*Dataset records:*
—————
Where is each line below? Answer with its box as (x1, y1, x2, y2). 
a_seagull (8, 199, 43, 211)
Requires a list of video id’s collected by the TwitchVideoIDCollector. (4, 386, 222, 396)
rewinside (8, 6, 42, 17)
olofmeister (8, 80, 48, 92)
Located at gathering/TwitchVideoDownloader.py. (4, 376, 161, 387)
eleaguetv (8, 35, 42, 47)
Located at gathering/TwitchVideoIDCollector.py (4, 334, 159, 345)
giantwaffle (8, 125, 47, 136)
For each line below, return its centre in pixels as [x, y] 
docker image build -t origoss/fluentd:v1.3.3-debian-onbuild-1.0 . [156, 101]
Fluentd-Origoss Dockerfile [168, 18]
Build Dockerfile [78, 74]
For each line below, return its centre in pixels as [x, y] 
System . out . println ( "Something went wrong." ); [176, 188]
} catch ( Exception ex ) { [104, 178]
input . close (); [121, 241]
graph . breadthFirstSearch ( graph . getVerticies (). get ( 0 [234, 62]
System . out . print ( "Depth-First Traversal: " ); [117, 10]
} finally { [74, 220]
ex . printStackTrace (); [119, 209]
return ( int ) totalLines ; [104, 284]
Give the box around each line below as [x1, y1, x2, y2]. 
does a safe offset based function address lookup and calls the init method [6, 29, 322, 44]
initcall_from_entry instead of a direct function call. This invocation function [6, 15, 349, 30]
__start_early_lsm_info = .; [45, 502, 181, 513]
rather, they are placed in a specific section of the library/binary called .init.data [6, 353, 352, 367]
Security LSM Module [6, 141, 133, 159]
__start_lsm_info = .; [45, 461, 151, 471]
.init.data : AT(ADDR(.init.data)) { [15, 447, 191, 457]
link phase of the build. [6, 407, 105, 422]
—————
*THE PROBLEM:* Take the records above and return, word for word, only the lines that fall from the line with "rewinside (8, 6, 42, 17)" to the line with "initcall_from_entry instead of", both of them included.

*EXERCISE SOLUTION:*
rewinside (8, 6, 42, 17)
olofmeister (8, 80, 48, 92)
Located at gathering/TwitchVideoDownloader.py. (4, 376, 161, 387)
eleaguetv (8, 35, 42, 47)
Located at gathering/TwitchVideoIDCollector.py (4, 334, 159, 345)
giantwaffle (8, 125, 47, 136)
For each line below, return its centre in pixels as [x, y] 
docker image build -t origoss/fluentd:v1.3.3-debian-onbuild-1.0 . [156, 101]
Fluentd-Origoss Dockerfile [168, 18]
Build Dockerfile [78, 74]
For each line below, return its centre in pixels as [x, y] 
System . out . println ( "Something went wrong." ); [176, 188]
} catch ( Exception ex ) { [104, 178]
input . close (); [121, 241]
graph . breadthFirstSearch ( graph . getVerticies (). get ( 0 [234, 62]
System . out . print ( "Depth-First Traversal: " ); [117, 10]
} finally { [74, 220]
ex . printStackTrace (); [119, 209]
return ( int ) totalLines ; [104, 284]
Give the box around each line below as [x1, y1, x2, y2]. 
does a safe offset based function address lookup and calls the init method [6, 29, 322, 44]
initcall_from_entry instead of a direct function call. This invocation function [6, 15, 349, 30]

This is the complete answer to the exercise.